>>>

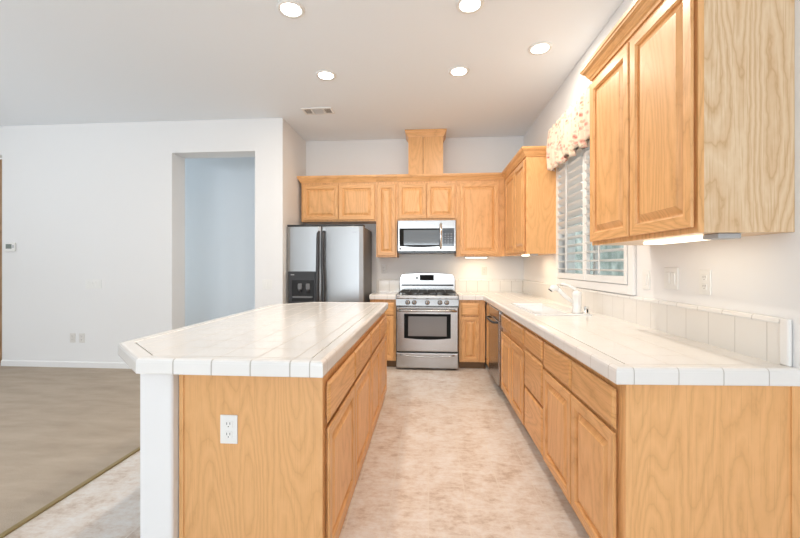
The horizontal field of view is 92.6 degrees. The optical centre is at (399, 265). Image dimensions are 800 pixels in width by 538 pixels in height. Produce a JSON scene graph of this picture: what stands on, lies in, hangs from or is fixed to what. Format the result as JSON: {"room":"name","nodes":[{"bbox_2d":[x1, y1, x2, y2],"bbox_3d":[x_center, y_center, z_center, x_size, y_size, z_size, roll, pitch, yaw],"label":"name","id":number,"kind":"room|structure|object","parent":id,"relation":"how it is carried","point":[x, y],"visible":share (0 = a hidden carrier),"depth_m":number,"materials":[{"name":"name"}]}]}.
{"room":"kitchen","nodes":[
{"label":"kitchen","id":0,"kind":"room"},
{"bbox_2d":[0,363,139,533],"bbox_3d":[-4.212,1.327,0.664,4.500,0.104,13.900,0,0,4],"label":"floor","id":1,"kind":"structure","parent":0,"point":[60,427],"depth_m":2.97,"materials":[{"name":"beige carpet"}]},
{"bbox_2d":[0,118,305,361],"bbox_3d":[-3.742,-0.246,5.274,4.755,3.050,1.028,0,0,4],"label":"wall","id":2,"kind":"structure","parent":0,"point":[105,202],"depth_m":4.76,"materials":[{"name":"white paint"}]},
{"bbox_2d":[0,159,1,362],"bbox_3d":[-5.494,-0.057,5.011,0.880,2.648,0.035,0,0,4],"label":"door","id":3,"kind":"structure","parent":2,"relation":"in","point":[0,159],"depth_m":4.98,"materials":[{"name":"brown wood"}]},
{"bbox_2d":[5,243,15,251],"bbox_3d":[-4.930,-0.233,4.833,0.140,0.113,0.026,0,0,4],"label":"thermostat","id":4,"kind":"object","parent":2,"relation":"attached to","point":[9,247],"visible":1,"depth_m":4.82,"materials":[{"name":"white plastic"}]},
{"bbox_2d":[1,360,130,368],"bbox_3d":[-3.235,1.238,4.714,3.660,0.075,0.013,0,0,4],"label":"baseboard","id":5,"kind":"structure","parent":2,"relation":"attached to","point":[28,363],"depth_m":4.78,"materials":[{"name":"white paint"}]},
{"bbox_2d":[70,333,75,342],"bbox_3d":[-4.097,0.907,4.780,0.072,0.116,0.008,0,0,4],"label":"electrical outlet","id":6,"kind":"object","parent":2,"relation":"attached to","point":[72,335],"visible":1,"depth_m":4.78,"materials":[{"name":"white plastic"}]},
{"bbox_2d":[79,333,84,342],"bbox_3d":[-3.975,0.907,4.771,0.072,0.116,0.008,0,0,4],"label":"electrical outlet","id":7,"kind":"object","parent":2,"relation":"attached to","point":[81,335],"visible":1,"depth_m":4.77,"materials":[{"name":"white plastic"}]},
{"bbox_2d":[140,374,178,537],"bbox_3d":[-0.897,0.851,2.636,0.140,0.856,2.220,0,0,4],"label":"wall","id":8,"kind":"structure","parent":0,"point":[159,393],"depth_m":1.53,"materials":[{"name":"white paint"}]},
{"bbox_2d":[185,157,254,325],"bbox_3d":[-3.723,-0.246,5.535,4.755,3.050,1.052,0,0,4],"label":"wall","id":9,"kind":"structure","parent":0,"point":[219,192],"depth_m":5.84,"materials":[{"name":"white paint"}]},
{"bbox_2d":[4,358,589,537],"bbox_3d":[-0.315,1.329,-0.528,3.450,0.100,12.100,0,0,4],"label":"floor","id":10,"kind":"structure","parent":0,"point":[448,455],"depth_m":2.26,"materials":[{"name":"tile"}]},
{"bbox_2d":[0,447,139,537],"bbox_3d":[-2.070,1.274,-0.815,0.028,0.013,10.868,0,0,4],"label":"trim","id":11,"kind":"structure","parent":10,"relation":"on","point":[27,519],"depth_m":2.10,"materials":[{"name":"brown wood"}]},
{"bbox_2d":[179,330,370,537],"bbox_3d":[-0.552,0.851,2.117,0.616,0.856,1.160,0,0,4],"label":"base cabinet","id":12,"kind":"object","parent":10,"relation":"on","point":[293,470],"visible":0.93,"depth_m":1.55,"materials":[{"name":"brown wood"}]},
{"bbox_2d":[220,415,237,443],"bbox_3d":[-0.693,0.664,1.547,0.072,0.116,0.008,0,0,4],"label":"electrical outlet","id":13,"kind":"object","parent":12,"relation":"attached to","point":[228,423],"visible":1,"depth_m":1.54,"materials":[{"name":"white plastic"}]},
{"bbox_2d":[225,421,231,427],"bbox_3d":[-0.693,0.643,1.544,0.032,0.028,0.003,0,0,4],"label":"receptacle","id":14,"kind":"object","parent":13,"relation":"attached to","point":[228,424],"depth_m":1.54,"materials":[{"name":"grey plastic"}]},
{"bbox_2d":[225,431,231,437],"bbox_3d":[-0.693,0.685,1.544,0.032,0.028,0.003,0,0,4],"label":"receptacle","id":15,"kind":"object","parent":13,"relation":"attached to","point":[228,434],"depth_m":1.54,"materials":[{"name":"grey plastic"}]},
{"bbox_2d":[118,302,387,377],"bbox_3d":[-0.730,0.392,2.635,1.057,0.060,2.332,0,0,4],"label":"countertop","id":16,"kind":"structure","parent":12,"relation":"on","point":[306,339],"depth_m":1.81,"materials":[{"name":"tile"}]},
{"bbox_2d":[287,224,371,303],"bbox_3d":[-0.893,0.390,4.961,0.949,1.778,0.798,0,0,4],"label":"refrigerator","id":17,"kind":"object","parent":10,"relation":"on","point":[326,262],"visible":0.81,"depth_m":4.63,"materials":[{"name":"grey metal"}]},
{"bbox_2d":[368,312,386,446],"bbox_3d":[-0.464,0.851,3.205,0.600,0.856,1.021,0,0,4],"label":"base cabinet","id":18,"kind":"object","parent":10,"relation":"on","point":[377,331],"visible":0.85,"depth_m":3.09,"materials":[{"name":"brown wood"}]},
{"bbox_2d":[370,299,396,366],"bbox_3d":[-0.192,0.851,5.060,0.324,0.856,0.616,0,0,4],"label":"base cabinet","id":19,"kind":"object","parent":10,"relation":"on","point":[390,312],"visible":0.3,"depth_m":4.76,"materials":[{"name":"brown wood"}]},
{"bbox_2d":[369,279,399,299],"bbox_3d":[-0.193,0.307,5.055,0.330,0.230,0.636,0,0,4],"label":"countertop","id":20,"kind":"structure","parent":19,"relation":"on","point":[385,288],"depth_m":5.35,"materials":[{"name":"tile"}]},
{"bbox_2d":[396,273,458,368],"bbox_3d":[0.353,0.691,4.947,0.762,1.176,0.750,0,0,4],"label":"gas range","id":21,"kind":"object","parent":10,"relation":"on","point":[427,304],"visible":1,"depth_m":4.66,"materials":[{"name":"silver metal"}]},
{"bbox_2d":[397,306,457,352],"bbox_3d":[0.357,0.830,5.005,0.754,0.838,0.635,0,0,4],"label":"oven","id":22,"kind":"object","parent":21,"relation":"in","point":[397,306],"depth_m":4.69,"materials":[{"name":"silver metal"}]},
{"bbox_2d":[396,293,458,298],"bbox_3d":[0.353,0.388,4.954,0.762,0.046,0.591,0,0,4],"label":"cooktop","id":23,"kind":"object","parent":21,"relation":"in","point":[400,295],"depth_m":4.67,"materials":[{"name":"silver metal"}]},
{"bbox_2d":[458,300,484,367],"bbox_3d":[0.907,0.851,4.979,0.316,0.856,0.616,0,0,4],"label":"base cabinet","id":24,"kind":"object","parent":10,"relation":"on","point":[471,313],"visible":0.96,"depth_m":4.68,"materials":[{"name":"brown wood"}]},
{"bbox_2d":[486,303,488,366],"bbox_3d":[1.337,0.851,4.461,0.620,0.856,0.395,0,0,4],"label":"base cabinet","id":25,"kind":"object","parent":10,"relation":"on","point":[487,320],"visible":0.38,"depth_m":4.52,"materials":[{"name":"brown wood"}]},
{"bbox_2d":[486,304,505,395],"bbox_3d":[1.252,0.857,3.962,0.670,0.845,0.604,0,0,4],"label":"dishwasher","id":26,"kind":"object","parent":10,"relation":"on","point":[495,328],"visible":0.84,"depth_m":3.84,"materials":[{"name":"grey metal"}]},
{"bbox_2d":[501,313,525,424],"bbox_3d":[1.244,0.851,3.212,0.620,0.856,0.886,0,0,4],"label":"base cabinet","id":27,"kind":"object","parent":10,"relation":"on","point":[513,347],"visible":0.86,"depth_m":3.12,"materials":[{"name":"brown wood"}]},
{"bbox_2d":[524,327,545,455],"bbox_3d":[1.194,0.851,2.539,0.620,0.856,0.458,0,0,4],"label":"base cabinet","id":28,"kind":"object","parent":10,"relation":"on","point":[534,343],"visible":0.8,"depth_m":2.52,"materials":[{"name":"brown wood"}]},
{"bbox_2d":[543,340,799,537],"bbox_3d":[1.142,0.851,1.834,0.620,0.856,0.952,0,0,4],"label":"base cabinet","id":29,"kind":"object","parent":10,"relation":"on","point":[630,461],"visible":0.94,"depth_m":1.38,"materials":[{"name":"brown wood"}]},
{"bbox_2d":[455,279,799,385],"bbox_3d":[1.084,0.307,3.304,0.928,0.230,3.939,0,0,4],"label":"countertop","id":30,"kind":"structure","parent":29,"relation":"on","point":[627,339],"depth_m":1.73,"materials":[{"name":"tile"}]},
{"bbox_2d":[511,303,592,315],"bbox_3d":[1.220,0.453,3.188,0.407,0.194,0.826,0,0,4],"label":"sink","id":31,"kind":"object","parent":30,"relation":"in","point":[533,308],"visible":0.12,"depth_m":3.36,"materials":[{"name":"white ceramic"}]},
{"bbox_2d":[583,306,589,313],"bbox_3d":[1.372,0.327,2.811,0.048,0.056,0.048,0,0,4],"label":"air gap","id":32,"kind":"object","parent":31,"relation":"on","point":[586,308],"visible":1,"depth_m":2.79,"materials":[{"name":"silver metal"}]},
{"bbox_2d":[548,283,581,312],"bbox_3d":[1.248,0.244,2.886,0.239,0.223,0.075,0,0,12],"label":"kitchen faucet","id":33,"kind":"object","parent":30,"relation":"on","point":[576,300],"visible":1,"depth_m":2.86,"materials":[{"name":"white metal"}]},
{"bbox_2d":[0,0,623,140],"bbox_3d":[-2.513,-1.831,0.588,8.100,0.120,14.000,0,0,4],"label":"ceiling","id":34,"kind":"structure","parent":0,"point":[62,61],"depth_m":3.30,"materials":[{"name":"white paint"}]},
{"bbox_2d":[277,0,304,18],"bbox_3d":[-0.753,-1.765,2.638,0.190,0.010,0.190,0,0,4],"label":"recessed light","id":35,"kind":"object","parent":34,"relation":"in","point":[292,9],"visible":1,"depth_m":2.63,"materials":[{"name":"white glass"}]},
{"bbox_2d":[301,107,334,114],"bbox_3d":[-0.936,-1.766,4.371,0.345,0.010,0.170,0,0,4],"label":"ceiling vent","id":36,"kind":"object","parent":34,"relation":"in","point":[322,110],"visible":1,"depth_m":4.36,"materials":[{"name":"white plastic"}]},
{"bbox_2d":[316,70,335,80],"bbox_3d":[-0.689,-1.765,3.553,0.190,0.010,0.190,0,0,4],"label":"recessed light","id":37,"kind":"object","parent":34,"relation":"in","point":[327,75],"visible":1,"depth_m":3.54,"materials":[{"name":"white glass"}]},
{"bbox_2d":[448,66,469,76],"bbox_3d":[0.537,-1.765,3.480,0.190,0.010,0.190,0,0,4],"label":"recessed light","id":38,"kind":"object","parent":34,"relation":"in","point":[457,71],"visible":1,"depth_m":3.47,"materials":[{"name":"white"}]},
{"bbox_2d":[456,0,483,13],"bbox_3d":[0.474,-1.765,2.588,0.190,0.010,0.190,0,0,4],"label":"recessed light","id":39,"kind":"object","parent":34,"relation":"in","point":[463,6],"visible":1,"depth_m":2.60,"materials":[{"name":"white"}]},
{"bbox_2d":[528,41,552,54],"bbox_3d":[1.141,-1.765,3.112,0.190,0.010,0.190,0,0,4],"label":"recessed light","id":40,"kind":"object","parent":34,"relation":"in","point":[539,48],"visible":1,"depth_m":3.10,"materials":[{"name":"white glass"}]},
{"bbox_2d":[306,136,523,357],"bbox_3d":[0.255,-0.246,5.417,3.195,3.050,0.150,0,0,4],"label":"wall","id":41,"kind":"structure","parent":0,"point":[471,154],"depth_m":5.34,"materials":[{"name":"white paint"}]},
{"bbox_2d":[297,175,375,223],"bbox_3d":[-0.836,-0.887,5.233,1.062,0.603,0.377,0,0,4],"label":"upper cabinet","id":42,"kind":"object","parent":41,"relation":"attached to","point":[330,199],"visible":0.98,"depth_m":5.08,"materials":[{"name":"brown wood"}]},
{"bbox_2d":[381,265,385,272],"bbox_3d":[-0.230,0.054,5.373,0.072,0.116,0.008,0,0,4],"label":"electrical outlet","id":43,"kind":"object","parent":41,"relation":"attached to","point":[383,267],"visible":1,"depth_m":5.37,"materials":[{"name":"white plastic"}]},
{"bbox_2d":[376,174,398,257],"bbox_3d":[-0.167,-0.649,5.183,0.277,1.080,0.377,0,0,4],"label":"upper cabinet","id":44,"kind":"object","parent":41,"relation":"attached to","point":[386,185],"visible":0.97,"depth_m":5.03,"materials":[{"name":"brown wood"}]},
{"bbox_2d":[376,281,399,290],"bbox_3d":[-0.170,0.290,5.366,0.330,0.150,0.012,0,0,4],"label":"backsplash","id":45,"kind":"structure","parent":41,"relation":"attached to","point":[380,285],"depth_m":5.36,"materials":[{"name":"tile"}]},
{"bbox_2d":[397,173,456,220],"bbox_3d":[0.358,-0.891,5.144,0.773,0.596,0.377,0,0,4],"label":"upper cabinet","id":46,"kind":"object","parent":41,"relation":"attached to","point":[419,196],"visible":0.97,"depth_m":4.99,"materials":[{"name":"brown wood"}]},
{"bbox_2d":[405,129,446,173],"bbox_3d":[0.347,-1.480,5.147,0.543,0.580,0.374,0,0,4],"label":"duct cover","id":47,"kind":"object","parent":46,"relation":"on","point":[425,146],"visible":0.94,"depth_m":5.00,"materials":[{"name":"brown wood"}]},
{"bbox_2d":[398,220,455,253],"bbox_3d":[0.357,-0.372,5.101,0.748,0.422,0.462,0,0,4],"label":"microwave","id":48,"kind":"object","parent":46,"relation":"attached to","point":[414,236],"visible":1,"depth_m":4.93,"materials":[{"name":"grey metal"}]},
{"bbox_2d":[455,172,504,256],"bbox_3d":[1.054,-0.654,5.092,0.622,1.070,0.377,0,0,4],"label":"upper cabinet","id":49,"kind":"object","parent":41,"relation":"attached to","point":[480,197],"visible":0.91,"depth_m":4.94,"materials":[{"name":"brown wood"}]},
{"bbox_2d":[464,256,488,257],"bbox_3d":[1.007,-0.107,5.054,0.320,0.024,0.070,0,0,4],"label":"light","id":50,"kind":"object","parent":49,"relation":"attached to","point":[464,256],"visible":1,"depth_m":5.02,"materials":[{"name":"grey plastic"}]},
{"bbox_2d":[482,267,486,274],"bbox_3d":[1.164,0.074,5.270,0.072,0.116,0.008,0,0,4],"label":"electrical outlet","id":51,"kind":"object","parent":41,"relation":"attached to","point":[484,269],"visible":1,"depth_m":5.27,"materials":[{"name":"white plastic"}]},
{"bbox_2d":[524,0,799,368],"bbox_3d":[1.326,-0.246,-0.727,0.150,3.050,11.946,0,0,4],"label":"wall","id":52,"kind":"structure","parent":0,"point":[758,274],"depth_m":1.71,"materials":[{"name":"white paint"}]},
{"bbox_2d":[502,146,555,255],"bbox_3d":[1.444,-0.654,4.362,0.367,1.070,1.127,0,0,4],"label":"upper cabinet","id":53,"kind":"object","parent":52,"relation":"attached to","point":[530,188],"visible":0.94,"depth_m":3.86,"materials":[{"name":"brown wood"}]},
{"bbox_2d":[546,84,590,170],"bbox_3d":[1.464,-1.129,3.071,0.134,0.436,1.493,0,0,4],"label":"window valance","id":54,"kind":"object","parent":52,"relation":"attached to","point":[571,131],"visible":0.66,"depth_m":3.20,"materials":[{"name":"fabric"}]},
{"bbox_2d":[564,173,623,275],"bbox_3d":[1.607,-0.477,3.119,0.060,1.208,1.340,0,0,4],"label":"window","id":55,"kind":"structure","parent":52,"relation":"in","point":[619,265],"depth_m":3.13,"materials":[{"name":"white paint"}]},
{"bbox_2d":[556,146,584,279],"bbox_3d":[1.545,-0.477,3.459,0.087,1.200,0.664,0,0,4],"label":"plantation shutter","id":56,"kind":"object","parent":55,"relation":"attached to","point":[570,177],"visible":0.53,"depth_m":3.44,"materials":[{"name":"white wood"}]},
{"bbox_2d":[584,138,627,283],"bbox_3d":[1.496,-0.477,2.793,0.087,1.200,0.664,0,0,4],"label":"plantation shutter","id":57,"kind":"object","parent":55,"relation":"attached to","point":[588,277],"visible":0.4,"depth_m":3.00,"materials":[{"name":"white"}]},
{"bbox_2d":[556,167,635,294],"bbox_3d":[1.526,-0.477,3.124,0.022,1.332,1.461,0,0,4],"label":"window frame","id":58,"kind":"structure","parent":52,"relation":"in","point":[630,289],"depth_m":2.63,"materials":[{"name":"white paint"}]},
{"bbox_2d":[643,270,649,289],"bbox_3d":[1.469,0.084,2.282,0.010,0.116,0.072,0,0,4],"label":"light switch","id":59,"kind":"object","parent":52,"relation":"attached to","point":[646,273],"visible":1,"depth_m":2.27,"materials":[{"name":"white plastic"}]},
{"bbox_2d":[664,267,678,289],"bbox_3d":[1.452,0.069,2.048,0.010,0.116,0.118,0,0,4],"label":"light switch","id":60,"kind":"object","parent":52,"relation":"attached to","point":[671,274],"visible":1,"depth_m":2.03,"materials":[{"name":"white plastic"}]},
{"bbox_2d":[580,0,794,244],"bbox_3d":[1.250,-0.654,1.821,0.377,1.070,1.002,0,0,4],"label":"upper cabinet","id":61,"kind":"object","parent":52,"relation":"attached to","point":[692,102],"visible":1,"depth_m":1.39,"materials":[{"name":"brown wood"}]},
{"bbox_2d":[643,233,740,244],"bbox_3d":[1.227,-0.109,1.645,0.084,0.020,0.492,0,0,4],"label":"light","id":62,"kind":"object","parent":61,"relation":"attached to","point":[718,236],"visible":1,"depth_m":1.51,"materials":[{"name":"grey plastic"}]},
{"bbox_2d":[699,270,710,294],"bbox_3d":[1.433,0.079,1.796,0.008,0.116,0.072,0,0,4],"label":"electrical outlet","id":63,"kind":"object","parent":52,"relation":"attached to","point":[704,275],"visible":1,"depth_m":1.79,"materials":[{"name":"white plastic"}]},
{"bbox_2d":[702,275,706,280],"bbox_3d":[1.431,0.058,1.796,0.003,0.028,0.032,0,0,4],"label":"receptacle","id":64,"kind":"object","parent":63,"relation":"attached to","point":[704,277],"depth_m":1.79,"materials":[{"name":"grey plastic"}]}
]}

<<<

### ASSIGNMENT
Every line in the material above that has the word "recessed" should be copied.

### SOLVED PROBLEM
{"bbox_2d":[277,0,304,18],"bbox_3d":[-0.753,-1.765,2.638,0.190,0.010,0.190,0,0,4],"label":"recessed light","id":35,"kind":"object","parent":34,"relation":"in","point":[292,9],"visible":1,"depth_m":2.63,"materials":[{"name":"white glass"}]},
{"bbox_2d":[316,70,335,80],"bbox_3d":[-0.689,-1.765,3.553,0.190,0.010,0.190,0,0,4],"label":"recessed light","id":37,"kind":"object","parent":34,"relation":"in","point":[327,75],"visible":1,"depth_m":3.54,"materials":[{"name":"white glass"}]},
{"bbox_2d":[448,66,469,76],"bbox_3d":[0.537,-1.765,3.480,0.190,0.010,0.190,0,0,4],"label":"recessed light","id":38,"kind":"object","parent":34,"relation":"in","point":[457,71],"visible":1,"depth_m":3.47,"materials":[{"name":"white"}]},
{"bbox_2d":[456,0,483,13],"bbox_3d":[0.474,-1.765,2.588,0.190,0.010,0.190,0,0,4],"label":"recessed light","id":39,"kind":"object","parent":34,"relation":"in","point":[463,6],"visible":1,"depth_m":2.60,"materials":[{"name":"white"}]},
{"bbox_2d":[528,41,552,54],"bbox_3d":[1.141,-1.765,3.112,0.190,0.010,0.190,0,0,4],"label":"recessed light","id":40,"kind":"object","parent":34,"relation":"in","point":[539,48],"visible":1,"depth_m":3.10,"materials":[{"name":"white glass"}]},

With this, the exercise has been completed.